§ **What the task asks**: Write out exactly, and only, the lines below from the line with "Describe claramente el" through the line with "2048.py contains the logic (49, 93)"; pictures do not belong in the copy.
[Material supplied Boundary: Start]
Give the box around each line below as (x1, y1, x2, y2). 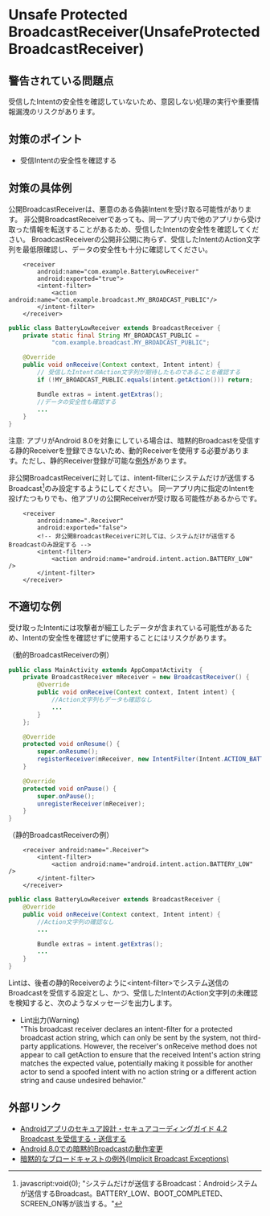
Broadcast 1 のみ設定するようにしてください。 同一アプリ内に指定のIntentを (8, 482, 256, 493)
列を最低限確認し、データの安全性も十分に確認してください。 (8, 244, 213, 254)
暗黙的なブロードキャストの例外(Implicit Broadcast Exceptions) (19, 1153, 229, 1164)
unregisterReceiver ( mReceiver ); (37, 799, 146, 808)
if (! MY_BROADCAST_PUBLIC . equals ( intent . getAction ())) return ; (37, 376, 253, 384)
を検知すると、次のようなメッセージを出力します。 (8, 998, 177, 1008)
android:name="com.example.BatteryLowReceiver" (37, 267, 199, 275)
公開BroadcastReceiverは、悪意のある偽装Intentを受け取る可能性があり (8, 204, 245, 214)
[Material supplied Boundary: End]
[Material supplied Boundary: Start]
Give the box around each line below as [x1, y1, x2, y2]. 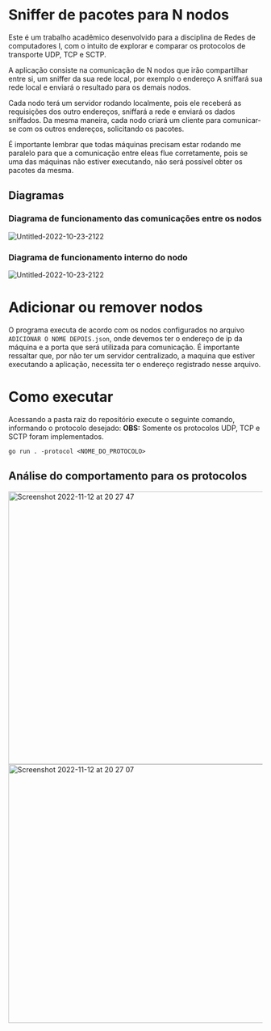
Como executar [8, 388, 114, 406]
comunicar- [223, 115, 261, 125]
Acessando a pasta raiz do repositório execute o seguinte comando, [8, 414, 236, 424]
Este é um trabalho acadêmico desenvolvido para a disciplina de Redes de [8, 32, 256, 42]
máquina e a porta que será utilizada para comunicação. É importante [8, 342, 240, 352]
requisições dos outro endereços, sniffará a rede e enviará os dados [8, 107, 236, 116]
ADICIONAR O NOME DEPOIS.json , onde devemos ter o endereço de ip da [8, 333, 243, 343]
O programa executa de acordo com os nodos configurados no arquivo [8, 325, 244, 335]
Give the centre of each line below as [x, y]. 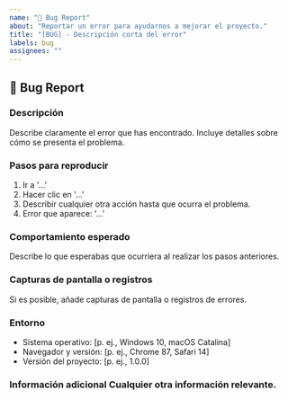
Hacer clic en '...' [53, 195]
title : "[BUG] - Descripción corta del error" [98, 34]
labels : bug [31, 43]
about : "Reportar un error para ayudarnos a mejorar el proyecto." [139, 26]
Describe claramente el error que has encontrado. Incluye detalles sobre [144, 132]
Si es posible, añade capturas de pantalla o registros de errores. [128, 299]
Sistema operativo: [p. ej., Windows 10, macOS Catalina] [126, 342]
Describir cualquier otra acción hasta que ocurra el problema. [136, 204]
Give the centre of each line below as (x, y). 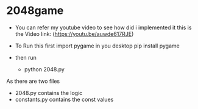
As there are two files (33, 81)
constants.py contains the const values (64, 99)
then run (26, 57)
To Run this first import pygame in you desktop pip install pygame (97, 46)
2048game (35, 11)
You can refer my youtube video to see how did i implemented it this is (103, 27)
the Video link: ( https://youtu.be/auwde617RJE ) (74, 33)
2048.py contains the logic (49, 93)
[Material supplied Boundary: End]
§ **Worked solution**:
Describe claramente el error que has encontrado. Incluye detalles sobre [144, 132]
Si es posible, añade capturas de pantalla o registros de errores. [128, 299]
Sistema operativo: [p. ej., Windows 10, macOS Catalina] [126, 342]
Describir cualquier otra acción hasta que ocurra el problema. [136, 204]
Give the centre of each line below as (x, y). 
As there are two files (33, 81)
constants.py contains the const values (64, 99)
then run (26, 57)
To Run this first import pygame in you desktop pip install pygame (97, 46)
2048game (35, 11)
You can refer my youtube video to see how did i implemented it this is (103, 27)
the Video link: ( https://youtu.be/auwde617RJE ) (74, 33)
2048.py contains the logic (49, 93)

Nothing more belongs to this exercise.